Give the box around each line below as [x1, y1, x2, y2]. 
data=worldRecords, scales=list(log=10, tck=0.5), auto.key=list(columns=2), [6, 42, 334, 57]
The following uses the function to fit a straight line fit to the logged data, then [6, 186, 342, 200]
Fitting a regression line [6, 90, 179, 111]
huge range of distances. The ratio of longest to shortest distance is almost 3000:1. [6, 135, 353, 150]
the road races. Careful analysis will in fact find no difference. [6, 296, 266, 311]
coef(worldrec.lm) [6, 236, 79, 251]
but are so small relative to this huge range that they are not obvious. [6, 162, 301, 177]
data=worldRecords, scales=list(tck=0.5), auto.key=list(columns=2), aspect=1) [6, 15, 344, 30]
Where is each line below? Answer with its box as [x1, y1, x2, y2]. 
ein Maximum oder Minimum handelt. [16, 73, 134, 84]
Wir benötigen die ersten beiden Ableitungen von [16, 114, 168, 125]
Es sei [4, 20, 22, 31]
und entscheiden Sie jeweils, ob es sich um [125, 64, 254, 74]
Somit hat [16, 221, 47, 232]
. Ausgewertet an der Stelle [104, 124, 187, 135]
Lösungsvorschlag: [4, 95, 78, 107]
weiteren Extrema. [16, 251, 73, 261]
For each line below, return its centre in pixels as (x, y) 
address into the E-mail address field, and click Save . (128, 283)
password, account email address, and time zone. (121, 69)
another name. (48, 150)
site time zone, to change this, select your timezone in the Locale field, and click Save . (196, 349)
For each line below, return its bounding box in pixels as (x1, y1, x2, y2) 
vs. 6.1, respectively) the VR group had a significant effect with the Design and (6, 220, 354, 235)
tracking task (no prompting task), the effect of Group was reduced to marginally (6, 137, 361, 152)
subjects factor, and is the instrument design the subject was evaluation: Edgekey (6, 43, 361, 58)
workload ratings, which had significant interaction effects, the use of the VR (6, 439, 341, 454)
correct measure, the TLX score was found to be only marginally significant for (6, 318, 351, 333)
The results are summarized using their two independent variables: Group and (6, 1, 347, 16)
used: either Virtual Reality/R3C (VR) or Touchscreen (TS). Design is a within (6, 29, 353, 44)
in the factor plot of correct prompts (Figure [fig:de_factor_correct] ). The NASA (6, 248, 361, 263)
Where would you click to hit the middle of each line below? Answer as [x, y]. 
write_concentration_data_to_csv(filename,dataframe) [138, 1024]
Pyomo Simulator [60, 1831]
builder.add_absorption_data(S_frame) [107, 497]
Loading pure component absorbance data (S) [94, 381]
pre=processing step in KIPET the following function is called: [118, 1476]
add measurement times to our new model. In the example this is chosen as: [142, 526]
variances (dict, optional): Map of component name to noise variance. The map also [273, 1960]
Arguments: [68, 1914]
---
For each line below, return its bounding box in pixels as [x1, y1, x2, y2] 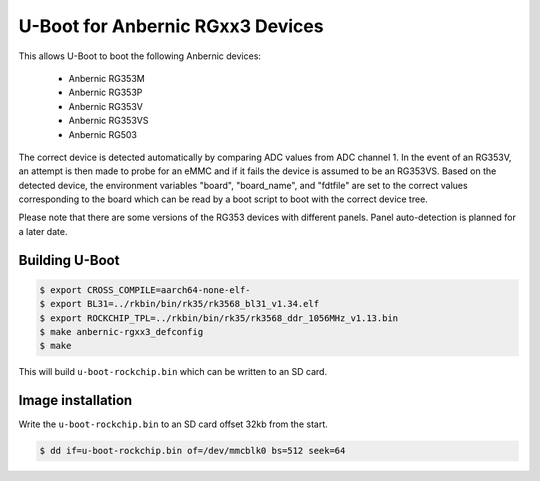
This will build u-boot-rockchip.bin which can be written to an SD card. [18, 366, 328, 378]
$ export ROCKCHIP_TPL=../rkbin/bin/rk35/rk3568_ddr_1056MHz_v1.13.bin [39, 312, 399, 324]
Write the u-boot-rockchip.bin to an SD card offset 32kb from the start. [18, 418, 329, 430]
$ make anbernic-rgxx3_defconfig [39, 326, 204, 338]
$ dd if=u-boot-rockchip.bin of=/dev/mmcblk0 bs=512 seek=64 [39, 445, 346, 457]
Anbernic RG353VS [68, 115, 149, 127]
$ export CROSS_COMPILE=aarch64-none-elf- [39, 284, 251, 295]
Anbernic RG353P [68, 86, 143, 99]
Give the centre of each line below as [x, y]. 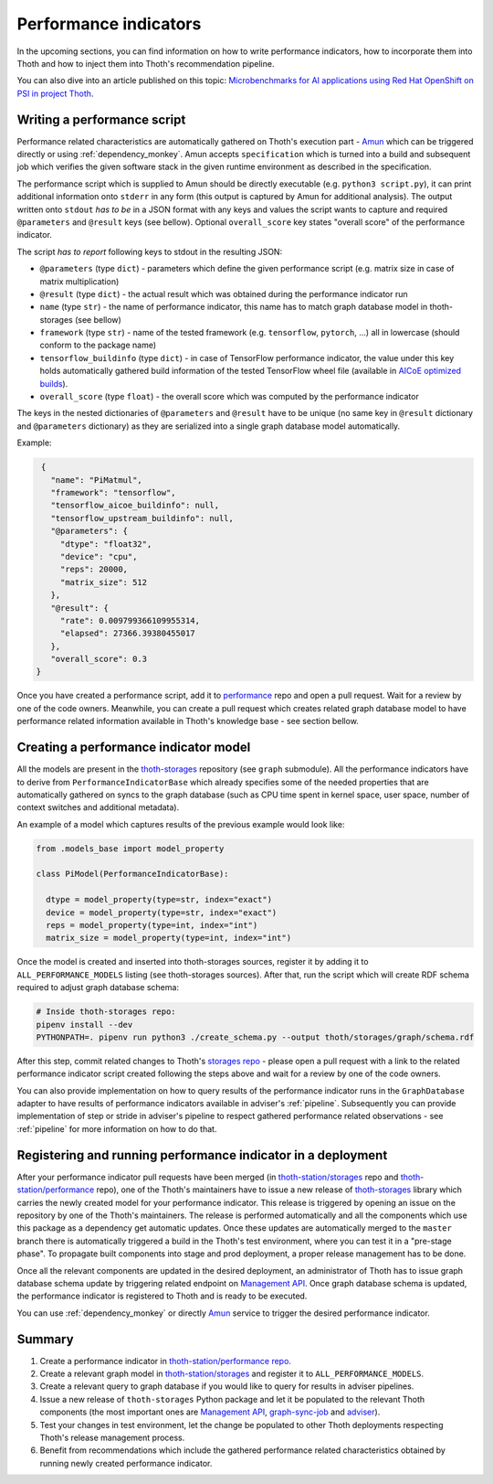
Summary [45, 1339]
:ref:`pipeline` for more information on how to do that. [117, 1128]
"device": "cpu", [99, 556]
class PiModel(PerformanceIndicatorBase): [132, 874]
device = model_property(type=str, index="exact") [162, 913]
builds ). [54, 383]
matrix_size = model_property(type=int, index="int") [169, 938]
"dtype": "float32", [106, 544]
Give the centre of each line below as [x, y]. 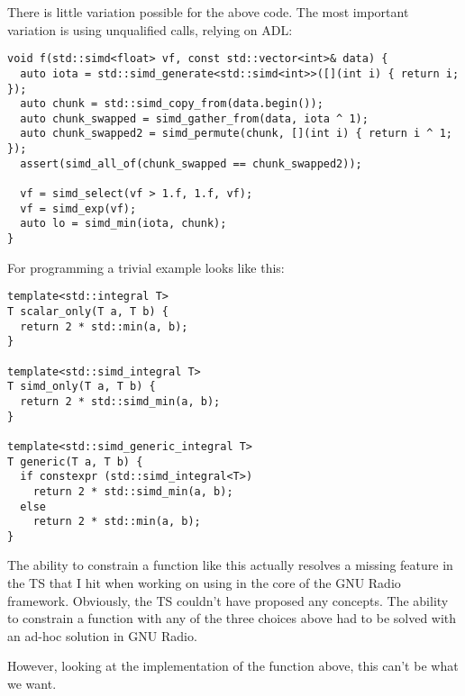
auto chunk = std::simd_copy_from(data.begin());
* * *
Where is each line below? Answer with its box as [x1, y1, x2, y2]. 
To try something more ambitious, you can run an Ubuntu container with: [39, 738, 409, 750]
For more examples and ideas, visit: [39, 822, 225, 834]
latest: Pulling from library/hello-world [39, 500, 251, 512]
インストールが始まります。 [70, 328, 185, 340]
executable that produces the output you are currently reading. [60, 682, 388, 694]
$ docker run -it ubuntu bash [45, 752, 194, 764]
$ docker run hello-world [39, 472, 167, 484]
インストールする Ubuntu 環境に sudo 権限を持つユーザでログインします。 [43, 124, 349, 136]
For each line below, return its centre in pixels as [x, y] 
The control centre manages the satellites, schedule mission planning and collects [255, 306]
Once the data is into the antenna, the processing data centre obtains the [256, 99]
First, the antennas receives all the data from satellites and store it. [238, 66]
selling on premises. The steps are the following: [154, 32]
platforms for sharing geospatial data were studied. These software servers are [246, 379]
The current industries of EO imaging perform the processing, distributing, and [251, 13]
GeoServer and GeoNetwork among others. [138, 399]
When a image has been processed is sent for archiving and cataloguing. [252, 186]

> [Directions for this task]:
Copy here each line of the preceding records with "docker" in it.

> [Output]:
$ docker run -it ubuntu bash [45, 752, 194, 764]
$ docker run hello-world [39, 472, 167, 484]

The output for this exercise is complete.